Introduction: Silent infarcts are associated with increased risk for symptomatic stroke, hemorrhagic transformation after thrombolysis, and global cognitive decline. Currently, there are no methods for detecting these lesions without imaging studies. We previously showed brain-specific sphingolipids (SLs) may serve as effective biomarkers of brain injury. Here, we evaluate the potential for these primarily white matter based molecules to identify clinically silent white matter injury.

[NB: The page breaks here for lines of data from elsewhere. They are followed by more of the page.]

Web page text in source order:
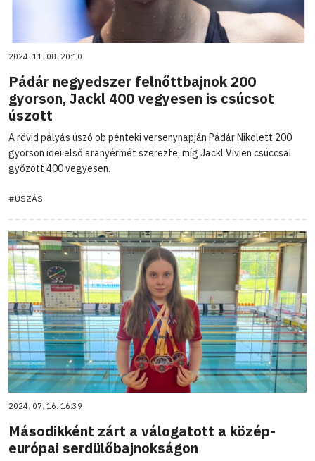
2024. 11. 08. 20:10
Pádár negyedszer felnőttbajnok 200
gyorson, Jackl 400 vegyesen is csúcsot
úszott
A rövid pályás úszó ob pénteki versenynapján Pádár Nikolett 200
gyorson idei első aranyérmét szerezte, míg Jackl Vivien csúccsal
győzött 400 vegyesen.
#ÚSZÁS
2024. 07. 16. 16:39
Másodikként zárt a válogatott a közép-
európai serdülőbajnokságon
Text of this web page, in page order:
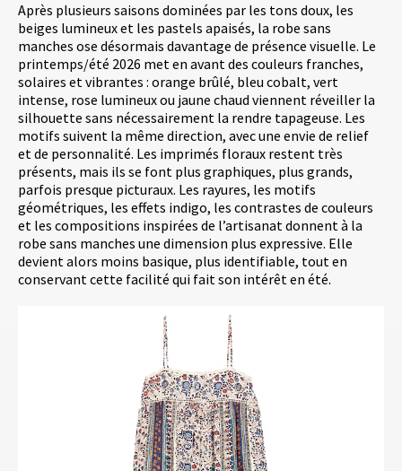
Après plusieurs saisons dominées par les tons doux, les
beiges lumineux et les pastels apaisés, la robe sans
manches ose désormais davantage de présence visuelle. Le
printemps/été 2026 met en avant des couleurs franches,
solaires et vibrantes : orange brûlé, bleu cobalt, vert
intense, rose lumineux ou jaune chaud viennent réveiller la
silhouette sans nécessairement la rendre tapageuse. Les
motifs suivent la même direction, avec une envie de relief
et de personnalité. Les imprimés floraux restent très
présents, mais ils se font plus graphiques, plus grands,
parfois presque picturaux. Les rayures, les motifs
géométriques, les effets indigo, les contrastes de couleurs
et les compositions inspirées de l’artisanat donnent à la
robe sans manches une dimension plus expressive. Elle
devient alors moins basique, plus identifiable, tout en
conservant cette facilité qui fait son intérêt en été.

Methods: From our prospectively maintained institutional bio-bank, patients who underwent an MRI without acute stroke were identified. Plasma samples were collected at the time of MRI, and targeted SL profiling was performed by HPLC/tandem mass spectrometry. SLs were identified by exact mass. T2 Flair imaging was evaluated and scored according to the Fazekas scoring (FS) method. Data were analyzed with a dichotomized endpoint (FS 0-2 vs 3-6) with logistic regression.
Results: Among 58 patients that met inclusion criteria, 28 (48%) were male, mean age was 66±17 and mean FS was 2.5 [IQR 2.5]. On MRI imaging, 46.5% scored FS 3-6 and 53.4% FS 0-2. Higher FS was associated with advanced age (29% vs 70% over 70yo, FS 0-2 vs. 3-6, p=0.002). 22 SLs could be definitively identified, consisting of ceramide (Cer) and sphingomyelin (SM) species. In univariate analysis, two species, SM 38:1 (OR 1.129, p=0.008) and Cer 34:1 (OR 1.118, p=0.007), accurately differentiated between FS 0-2 vs 3-6. The sum of these two SL intensities demonstrated excellent discrimination in ROC analysis (AUC= 0.729, p=0.003).
Conclusion: Plasma levels of brain-specific SLs may serve as effective biomarkers of “clinically silent” white matter disease.